The piece of state that drifts in a user-visible way is `revision`: both
writers compute `old.saturating_add(1)` and save `old+1`, while the
in-memory `LocalLibraryState.revision` bumps independently in
`update_from_scan`. After a restart, disk-revision can be lower than
peers expect, breaking `LibraryDelta.from_rev` matching — peers will
fall back to snapshots and the delta optimization is undone.
**Fix candidates:** `tokio::Mutex` around index I/O, or move the index
ownership into the same actor that owns `LocalLibraryState` so all
mutations go through one channel.
---
## What's *not* in this file
Everything else found during review is in `BACKLOG.md`. Notable items
include: Tauri-side parallel scanning, legacy peer protocol fallback,
unreachable `Availability::Downloading` variant, stale FOLLOW_UP_2.md.
None of those block merging.
---
## Definition of done for this branch
- Fixes for #1, #2, #3 land.
- Tests listed under each fix land.
- `just test`, `just clippy`, `just build` clean.
- Manual: install a game, then update it while a peer advertises a newer
version, then uninstall it.

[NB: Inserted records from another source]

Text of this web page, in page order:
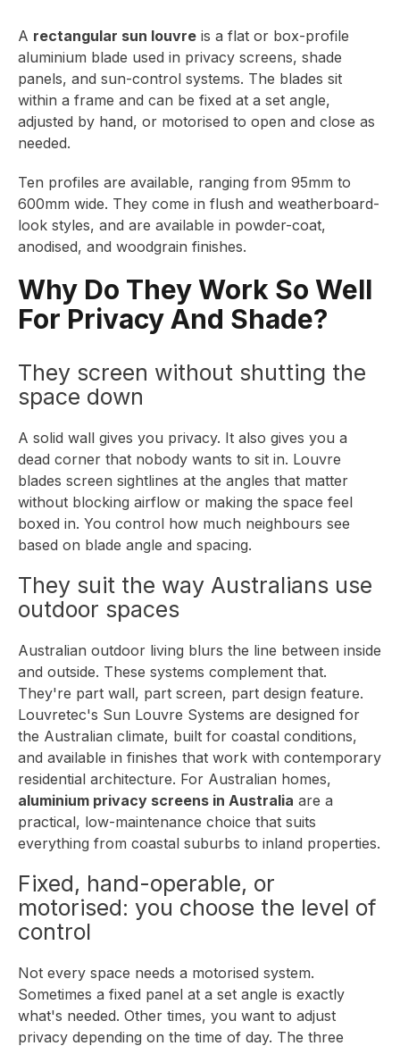
A rectangular sun louvre is a flat or box-profile
aluminium blade used in privacy screens, shade
panels, and sun-control systems. The blades sit
within a frame and can be fixed at a set angle,
adjusted by hand, or motorised to open and close as
needed.
Ten profiles are available, ranging from 95mm to
600mm wide. They come in flush and weatherboard-
look styles, and are available in powder-coat,
anodised, and woodgrain finishes.
Why Do They Work So Well
For Privacy And Shade?
They screen without shutting the
space down
A solid wall gives you privacy. It also gives you a
dead corner that nobody wants to sit in. Louvre
blades screen sightlines at the angles that matter
without blocking airflow or making the space feel
boxed in. You control how much neighbours see
based on blade angle and spacing.
They suit the way Australians use
outdoor spaces
Australian outdoor living blurs the line between inside
and outside. These systems complement that.
They're part wall, part screen, part design feature.
Louvretec's Sun Louvre Systems are designed for
the Australian climate, built for coastal conditions,
and available in finishes that work with contemporary
residential architecture. For Australian homes,
aluminium privacy screens in Australia are a
practical, low-maintenance choice that suits
everything from coastal suburbs to inland properties.
Fixed, hand-operable, or
motorised: you choose the level of
control
Not every space needs a motorised system.
Sometimes a fixed panel at a set angle is exactly
what's needed. Other times, you want to adjust
privacy depending on the time of day. The three
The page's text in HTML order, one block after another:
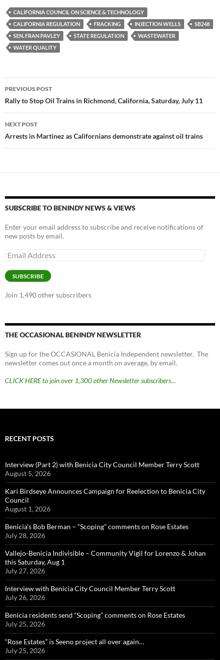
es
k
y
e
b
o
o
p
y
Li
CALIFORNIA COUNCIL ON SCIENCE & TECHNOLOGY
CALIFORNIA REGULATION
FRACKING INJECTION WELLS
SB248
SEN. FRAN PAVLEY
STATE REGULATION
WASTEWATER
WATER QUALITY
Post
navigation
PREVIOUS POST
Rally to Stop Oil Trains in Richmond, California, Saturday, July 11
NEXT POST
Arrests in Martinez as Californians demonstrate against oil trains
SUBSCRIBE TO BENINDY NEWS & VIEWS
Enter your email address to subscribe and receive notifications of
new posts by email.
Email
Address
SUBSCRIBE
Join 1,490 other subscribers
THE OCCASIONAL BENINDY NEWSLETTER
Sign up for the OCCASIONAL Benicia Independent newsletter. The
newsletter comes out once a month on average, by email.
CLICK HERE to join over 1,300 other Newsletter subscribers…
RECENT POSTS
Interview (Part 2) with Benicia City Council Member Terry Scott
August 5, 2026
Kari Birdseye Announces Campaign for Reelection to Benicia City
Council
August 1, 2026
Benicia’s Bob Berman – “Scoping” comments on Rose Estates
July 28, 2026
Vallejo-Benicia Indivisible – Community Vigil for Lorenzo & Johan
this Saturday, Aug 1
July 27, 2026
Interview with Benicia City Council Member Terry Scott
July 26, 2026
Benicia residents send “Scoping” comments on Rose Estates
July 25, 2026
“Rose Estates” is Seeno project all over again…
July 25, 2026
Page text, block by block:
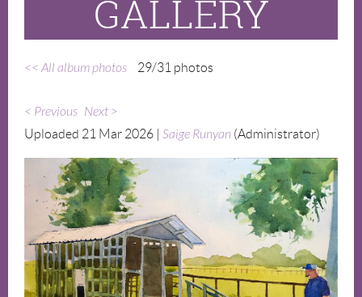
GALLERY
<< All album photos 29/31 photos
< Previous Next >
Uploaded 21 Mar 2026 | Saige Runyan (Administrator)
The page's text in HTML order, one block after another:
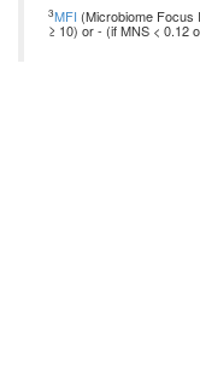
3MFI (Microbiome Focus
≥ 10) or - (if MNS < 0.12
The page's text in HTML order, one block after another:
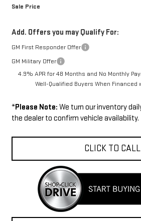
Sale Price
Add. Offers you may Qualify For:
GM First Responder Offer
GM Military Offer
4.9% APR for 48 Months and No Monthly
Well-Qualified Buyers When Financed
*Please Note: We turn our inventory
the dealer to confirm vehicle availability.
CLICK TO CALL
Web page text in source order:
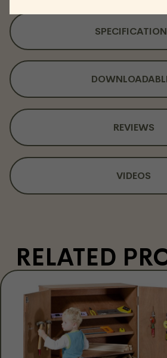
REVIEWS
VIDEOS
RELATED
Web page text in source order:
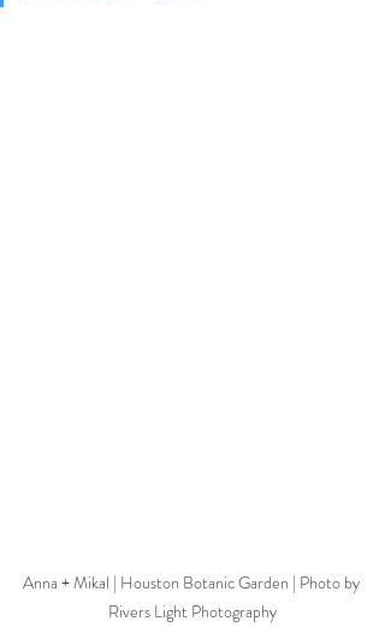
Anna + Mikal | Houston Botanic Garden | Photo by
Rivers Light Photography
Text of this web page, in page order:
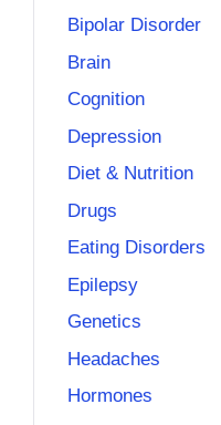
Bipolar Disorder
Brain
Cognition
Depression
Diet & Nutrition
Drugs
Eating Disorders
Epilepsy
Genetics
Headaches
Hormones
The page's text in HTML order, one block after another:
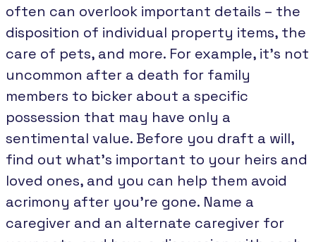
often can overlook important details – the
disposition of individual property items, the
care of pets, and more. For example, it’s not
uncommon after a death for family
members to bicker about a specific
possession that may have only a
sentimental value. Before you draft a will,
find out what’s important to your heirs and
loved ones, and you can help them avoid
acrimony after you’re gone. Name a
caregiver and an alternate caregiver for

Verify the version actually changes after
update (covers #1) and that the UI doesn't get stuck on a spinner
after operations complete (covers #2).
Once those are green, this branch is done. Re-reviewing will surface
more smells; don't run another review unless something behaves wrong
when tested manually.
Manual install/update/uninstall smoke testing is still a useful release check,
but there are no known blocking findings left in this file.